===== SOURCE INFORMATION
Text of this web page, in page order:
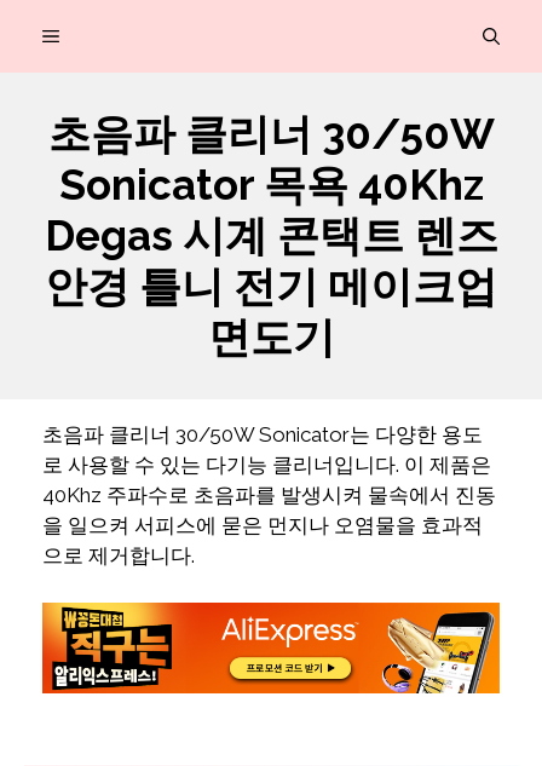
MENU
초음파 클리너 30/50W
Sonicator 목욕 40Khz
Degas 시계 콘택트 렌즈
안경 틀니 전기 메이크업
면도기
초음파 클리너 30/50W Sonicator는 다양한 용도
로 사용할 수 있는 다기능 클리너입니다. 이 제품은
40Khz 주파수로 초음파를 발생시켜 물속에서 진동
을 일으켜 서피스에 묻은 먼지나 오염물을 효과적
으로 제거합니다.
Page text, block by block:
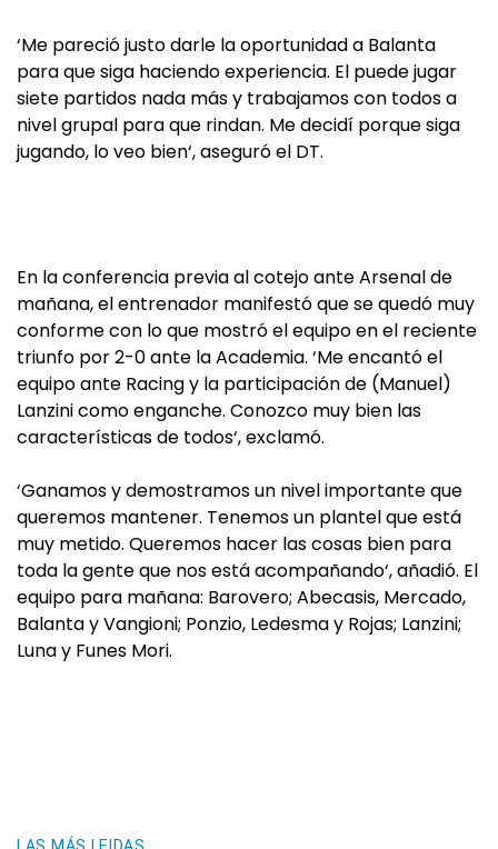
‘Me pareció justo darle la oportunidad a Balanta
para que siga haciendo experiencia. El puede jugar
siete partidos nada más y trabajamos con todos a
nivel grupal para que rindan. Me decidí porque siga
jugando, lo veo bien‘, aseguró el DT.
En la conferencia previa al cotejo ante Arsenal de
mañana, el entrenador manifestó que se quedó muy
conforme con lo que mostró el equipo en el reciente
triunfo por 2-0 ante la Academia. ‘Me encantó el
equipo ante Racing y la participación de (Manuel)
Lanzini como enganche. Conozco muy bien las
características de todos‘, exclamó.
‘Ganamos y demostramos un nivel importante que
queremos mantener. Tenemos un plantel que está
muy metido. Queremos hacer las cosas bien para
toda la gente que nos está acompañando‘, añadió. El
equipo para mañana: Barovero; Abecasis, Mercado,
Balanta y Vangioni; Ponzio, Ledesma y Rojas; Lanzini;
Luna y Funes Mori.
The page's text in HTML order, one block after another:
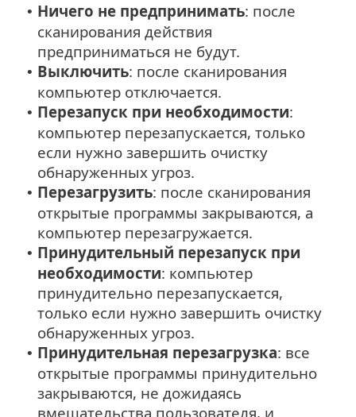
• Ничего не предпринимать: после
сканирования действия
предприниматься не будут.
• Выключить: после сканирования
компьютер отключается.
• Перезапуск при необходимости:
компьютер перезапускается, только
если нужно завершить очистку
обнаруженных угроз.
• Перезагрузить: после сканирования
открытые программы закрываются, а
компьютер перезагружается.
• Принудительный перезапуск при
необходимости: компьютер
принудительно перезапускается,
только если нужно завершить очистку
обнаруженных угроз.
• Принудительная перезагрузка: все
открытые программы принудительно
закрываются, не дожидаясь
вмешательства пользователя, и
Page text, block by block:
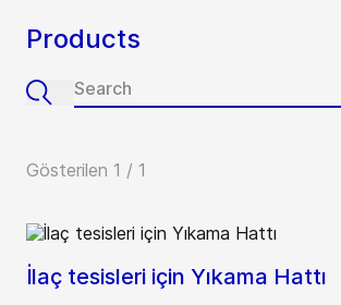
Products
Gösterilen 1 / 1
İlaç tesisleri için Yıkama Hattı
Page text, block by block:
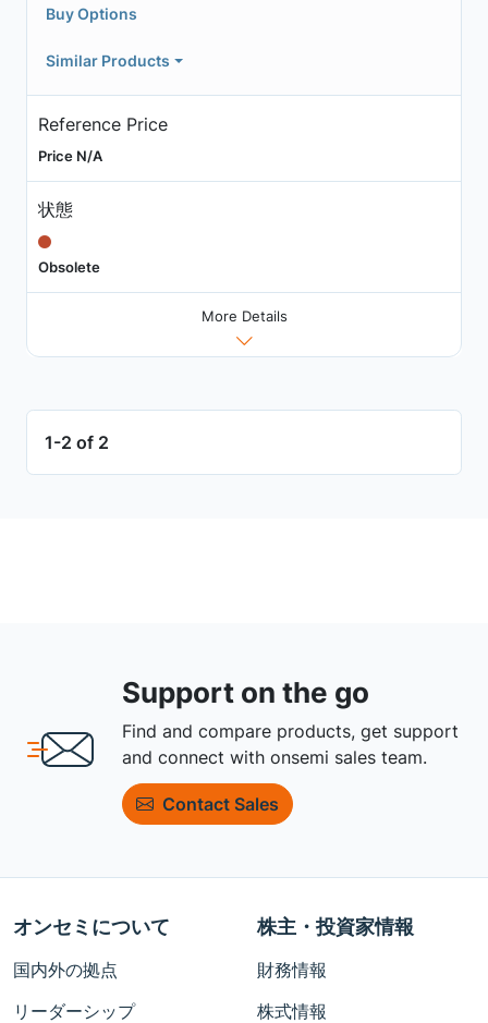
Buy Options
Similar Products
Reference Price
Price N/A
状態
Obsolete
More Details
1-2 of 2
Support on the go
Find and compare products, get support
and connect with onsemi sales team.
Contact Sales
オンセミについて
国内外の拠点
リーダーシップ
株主・投資家情報
財務情報
株式情報
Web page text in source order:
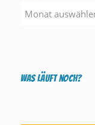
Was läuft noch?
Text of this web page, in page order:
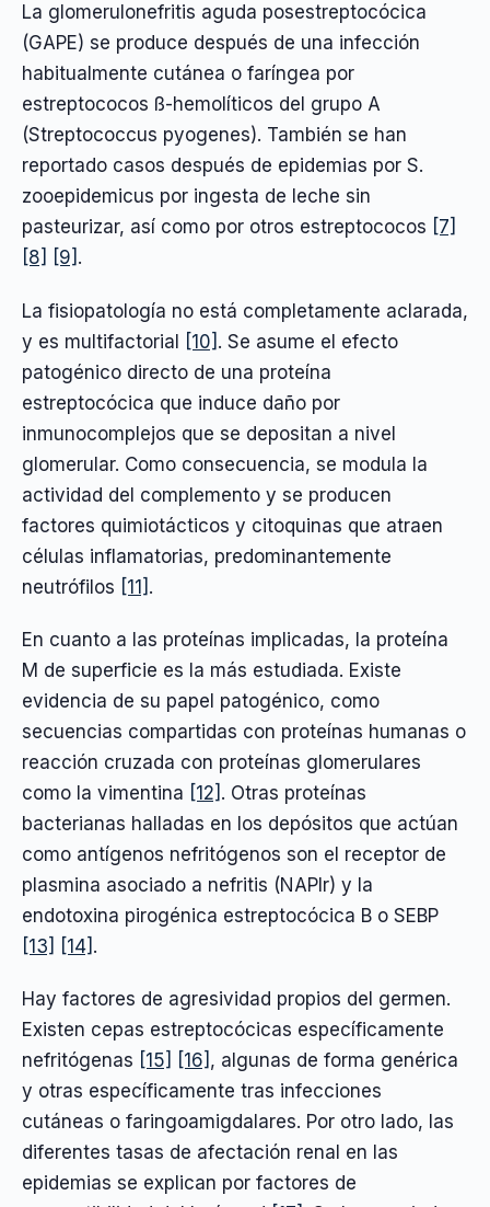
La glomerulonefritis aguda posestreptocócica
(GAPE) se produce después de una infección
habitualmente cutánea o faríngea por
estreptococos ß-hemolíticos del grupo A
(Streptococcus pyogenes). También se han
reportado casos después de epidemias por S.
zooepidemicus por ingesta de leche sin
pasteurizar, así como por otros estreptococos [7]
[8] [9] .
La fisiopatología no está completamente aclarada,
y es multifactorial [10] . Se asume el efecto
patogénico directo de una proteína
estreptocócica que induce daño por
inmunocomplejos que se depositan a nivel
glomerular. Como consecuencia, se modula la
actividad del complemento y se producen
factores quimiotácticos y citoquinas que atraen
células inflamatorias, predominantemente
neutrófilos [11] .
En cuanto a las proteínas implicadas, la proteína
M de superficie es la más estudiada. Existe
evidencia de su papel patogénico, como
secuencias compartidas con proteínas humanas o
reacción cruzada con proteínas glomerulares
como la vimentina [12] . Otras proteínas
bacterianas halladas en los depósitos que actúan
como antígenos nefritógenos son el receptor de
plasmina asociado a nefritis (NAPlr) y la
endotoxina pirogénica estreptocócica B o SEBP
[13] [14] .
Hay factores de agresividad propios del germen.
Existen cepas estreptocócicas específicamente
nefritógenas [15] [16] , algunas de forma genérica
y otras específicamente tras infecciones
cutáneas o faringoamigdalares. Por otro lado, las
diferentes tasas de afectación renal en las
epidemias se explican por factores de
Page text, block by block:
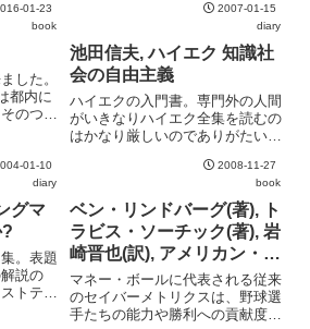
成だ
者をは
思いが
だし、
01-23
book
2007-01-15
diary
した。
都内に
のつい
書きま
黒駅か
01-10
diary
池田信夫, ハイエク 知識社
会の自由主義
ハイエクの入門書。専門外の人間
がいきなりハイエク全集を読むの
はかなり厳しいのでありがたい。
由主義者であるいわゆるリバタリ
アンだという理解しかなかった
が、それが生まれた時代背景と、
その背後にある自由主義的な考え
と...
2008-11-27
book
グマ
。表題
説の
トテレ
ベン・リンドバーグ(著), ト
ラビス・ソーチック(著), 岩
崎晋也(訳), アメリカン・ベ
ースボール革命 データ・
テクノロジーが野球の常識
を変える
マネー・ボールに代表される従来
のセイバーメトリクスは、野球選
手たちの能力や勝利への貢献度を
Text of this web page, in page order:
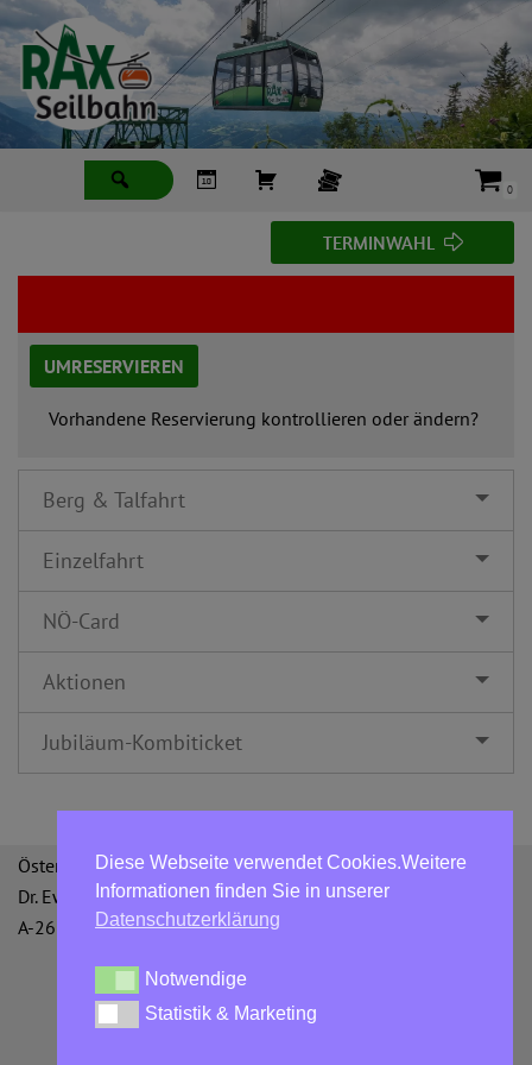
Zum
Inhalt
springen
0
I
W
TERMINWAHL
UMRESERVIEREN
Vorhandene Reservierung kontrollieren oder ändern?
Berg & Talfahrt
Einzelfahrt
NÖ-Card
Aktionen
Jubiläum-Kombiticket
Österreichische Bergbahnen GmbH
Dr. Ewald Bing-Straße 3
A-2651 Reichenau an der Rax
Datenschutzerklärung AGBs
Diese Webseite verwendet Cookies.Weitere
Informationen finden Sie in unserer
Datenschutzerklärung
Notwendige
Notwendige
Statistik & Marketing
Statistik & Marketing
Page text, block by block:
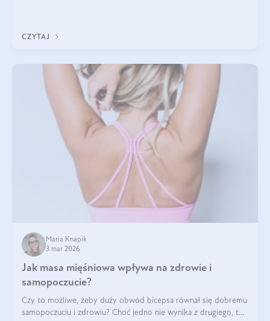
CZYTAJ
Maria Knapik
3 mar 2026
Jak masa mięśniowa wpływa na zdrowie i
samopoczucie?
Czy to możliwe, żeby duży obwód bicepsa równał się dobremu
samopoczuciu i zdrowiu? Choć jedno nie wynika z drugiego, to
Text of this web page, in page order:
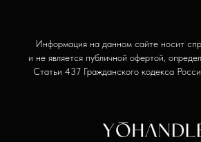
Информация на данном сайте носит
и не является публичной офертой,
Статьи 437 Гражданского кодекса
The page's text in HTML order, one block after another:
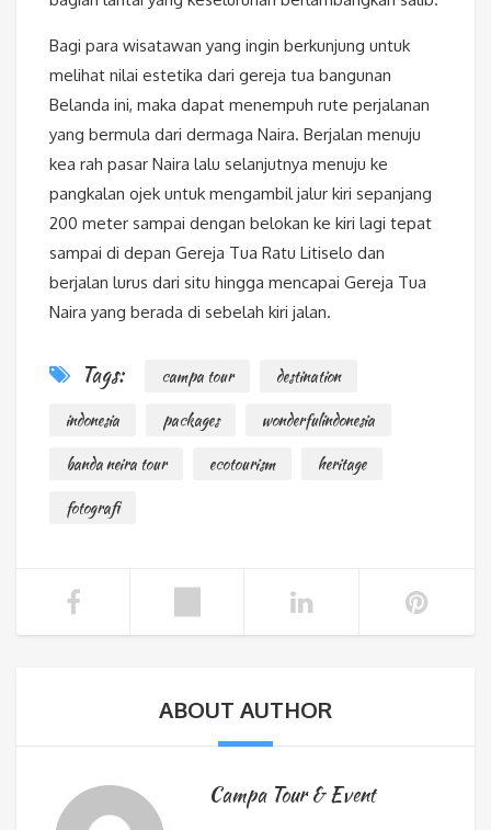
Bagi para wisatawan yang ingin berkunjung untuk
melihat nilai estetika dari gereja tua bangunan
Belanda ini, maka dapat menempuh rute perjalanan
yang bermula dari dermaga Naira. Berjalan menuju
kea rah pasar Naira lalu selanjutnya menuju ke
pangkalan ojek untuk mengambil jalur kiri sepanjang
200 meter sampai dengan belokan ke kiri lagi tepat
sampai di depan Gereja Tua Ratu Litiselo dan
berjalan lurus dari situ hingga mencapai Gereja Tua
Naira yang berada di sebelah kiri jalan.
Tags: campa tour
destination
indonesia
packages
wonderfulindonesia
banda neira tour
ecotourism
heritage
fotografi
ABOUT AUTHOR
Campa Tour & Event
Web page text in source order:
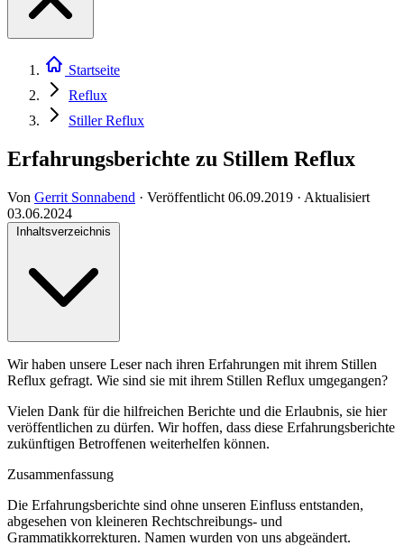
Startseite
Reflux
Stiller Reflux
Erfahrungsberichte zu Stillem Reflux
Von Gerrit Sonnabend · Veröffentlicht 06.09.2019 · Aktualisiert
03.06.2024
Inhaltsverzeichnis
Wir haben unsere Leser nach ihren Erfahrungen mit ihrem Stillen
Reflux gefragt. Wie sind sie mit ihrem Stillen Reflux umgegangen?
Vielen Dank für die hilfreichen Berichte und die Erlaubnis, sie hier
veröffentlichen zu dürfen. Wir hoffen, dass diese Erfahrungsberichte
zukünftigen Betroffenen weiterhelfen können.
Zusammenfassung
Die Erfahrungsberichte sind ohne unseren Einfluss entstanden,
abgesehen von kleineren Rechtschreibungs- und
Grammatikkorrekturen. Namen wurden von uns abgeändert.
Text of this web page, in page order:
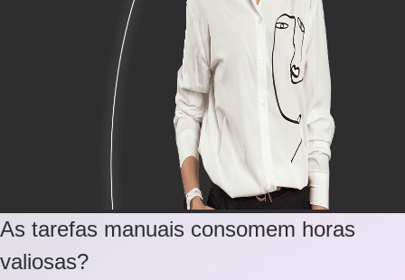
As tarefas manuais consomem horas
valiosas?
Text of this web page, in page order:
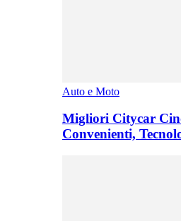
Auto e Moto
Migliori Citycar
Convenienti,
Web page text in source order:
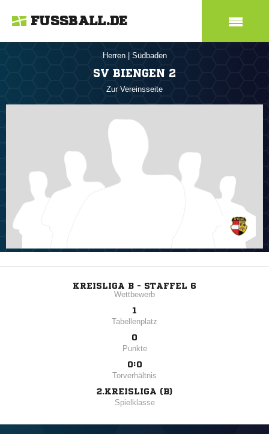
FUSSBALL.DE
Herren Südbaden
SV BIENGEN 2
Zur Vereinsseite
KREISLIGA B - STAFFEL 6
Wettbewerb
1
Tabellenplatz
0
Punkte
0:0
Torverhältnis
2.KREISLIGA (B)
Spielklasse
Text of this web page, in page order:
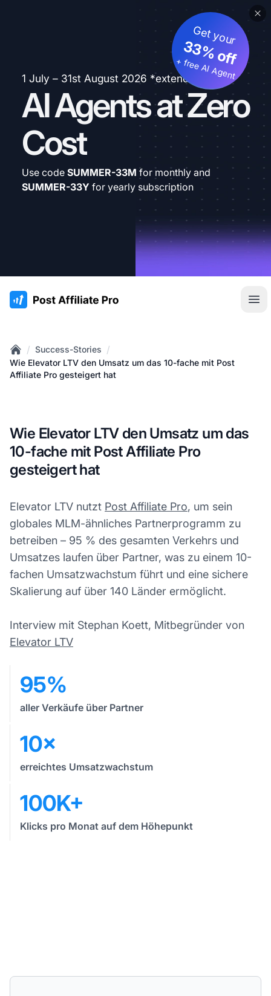
1 July – 31st August 2026 *extended
AI Agents at Zero
Cost
Get your
33% off
+ free AI Agent
Use code SUMMER-33M for monthly and
SUMMER-33Y for yearly subscription
:site.title
Home
/ Success-Stories /
Wie Elevator LTV den Umsatz um das 10-fache mit Post
Affiliate Pro gesteigert hat
Wie Elevator LTV den Umsatz um das
10-fache mit Post Affiliate Pro
gesteigert hat
Elevator LTV nutzt Post Affiliate Pro, um sein
globales MLM-ähnliches Partnerprogramm zu
betreiben – 95 % des gesamten Verkehrs und
Umsatzes laufen über Partner, was zu einem 10-
fachen Umsatzwachstum führt und eine sichere
Skalierung auf über 140 Länder ermöglicht.
Interview mit Stephan Koett, Mitbegründer von
Elevator LTV
95%
aller Verkäufe über Partner
10×
erreichtes Umsatzwachstum
100K+
Klicks pro Monat auf dem Höhepunkt
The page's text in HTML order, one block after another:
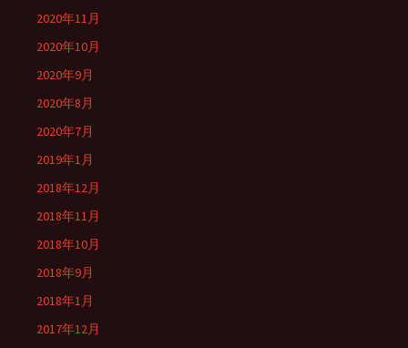
2020年11月
2020年10月
2020年9月
2020年8月
2020年7月
2019年1月
2018年12月
2018年11月
2018年10月
2018年9月
2018年1月
2017年12月
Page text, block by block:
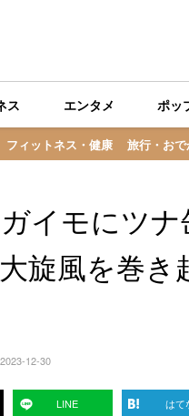
フィットネス・健康 旅行・お
ス エンタメ ポッ
イモにツ
旋風を巻き
2023-12-30
LINE はて
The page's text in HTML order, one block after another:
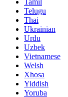
Tamil
Telugu
Thai
Ukrainian
Urdu
Uzbek
Vietnamese
Welsh
Xhosa
Yiddish
Yoruba
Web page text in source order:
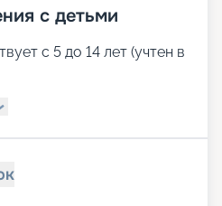
с детьми
с 5 до 14 лет (учтен в
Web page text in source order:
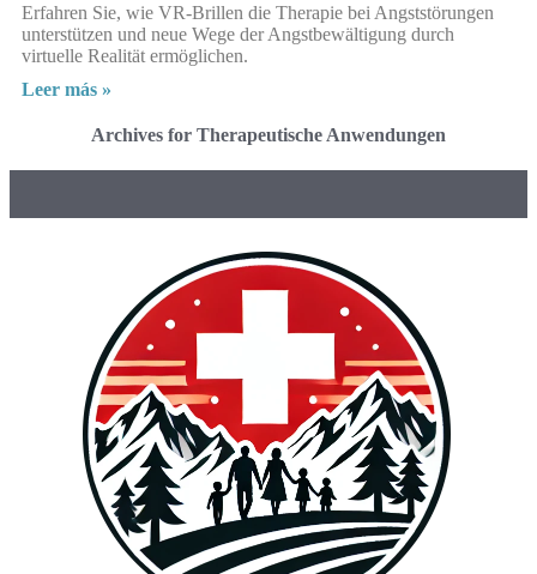
Erfahren Sie, wie VR-Brillen die Therapie bei Angststörungen
unterstützen und neue Wege der Angstbewältigung durch
virtuelle Realität ermöglichen.
Leer más »
Archives for Therapeutische Anwendungen
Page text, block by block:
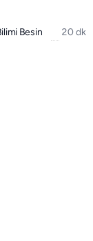
Besin
20 dk
==========
#### EXERCISE DESCRIPTION:
Every line of the data that includes the word "ihrem" should be copied.

#### SOLVED EXERCISE:
Wir haben unsere Leser nach ihren Erfahrungen mit ihrem Stillen
Reflux gefragt. Wie sind sie mit ihrem Stillen Reflux umgegangen?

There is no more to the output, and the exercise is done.